Long Ranger2.0, printed on 08/01/2021
High-level metrics are displayed based on the library type, whole genome (WGS) or targeted libraries like whole exome (WES). The library type is called out in the header of the SUMMARY view as whole genome or targeted (black boxes below). Targeted libraries are identified based on supplying a target BED file to Long Ranger for analysis.
Since WGS libraries contain SNP information for exons and introns the percent of SNPs phased and percent of genes phased are displayed. On the other hand, targeted libraries are mainly restricted to coding exons so only the percent of genes phased is displayed (arrows below). Exons may not contain heterozygous SNPs and are not evenly distributed throughout the genome. As a consequence targeted libraries have shorter N50 Phase Blocks than WGS libraries. The side-by-side example below illustrates this point as the same genome was used for WGS and WES libraries (yellow boxes). Finally, the coverage histogram reflects that the sequencing depth is drastically different for WGS and targeted libraries (red boxes).

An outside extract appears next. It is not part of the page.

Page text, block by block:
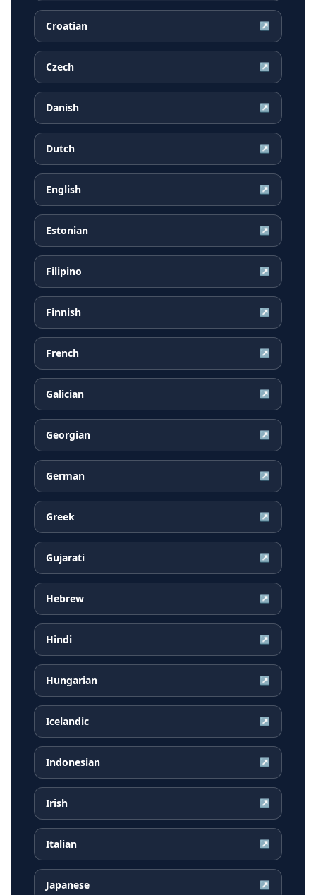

There are 3 main differences between the haplotype view of a whole-genome (WGS) and a whole-exome (WES) sample. First of all, in WGS, you will only see SNVs coming from targeted regions (usually the exons) of the genome on haplotype tracks, whereas in WGS, you will see SNVs coming from exonic and intronic regions of the genome. As a result, there tends to be fewer phased SNVs, and shorter phased blocks in WES relative to the WGS sample. Secondly, signals in the coverage track tend to coincide with the location of exons in WES sample, and there should not be such a correlation in the WGS sample. Lastly, you will only find breakpoints near exonic regions in the WES sample. But breakpoints should be not limited to exons in the WGS sample.
The pattern of barcode overlap in the STRUCTURAL VARIANTS view differ between whole genome and whole exome samples. The two screenshots below show the same region in a whole genome and a whole exome sample. Both samples were generated through the Chromium platform and had comparable molecule lengths. Notice how in the exome sample the barcode overlap matrix has a "checkered" pattern, with high color intensity at exons and diminishing intensity away from the exons.

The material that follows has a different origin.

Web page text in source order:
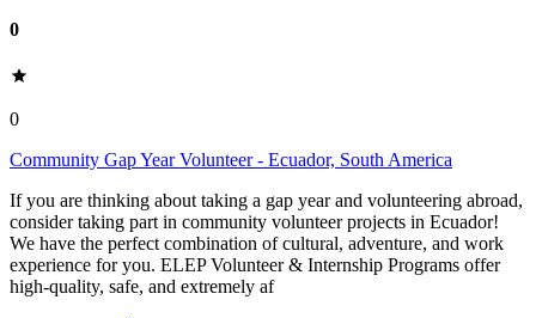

The difference in LINKED-READS view between WES and WGS samples is due to location of reads in the genome. In LINKED-READS view, WES sample will mostly have reads near targeted (mostly exonic) regions. However, WGS sample should have reads throughout entire genes. In the example of BRCA2 below, in the WES sample, most reads stem from exonic regions. Although there are some reads covering short introns. In contrast, in the WGS sample, Linked-Reads are distributed throughout the BRCA2 region.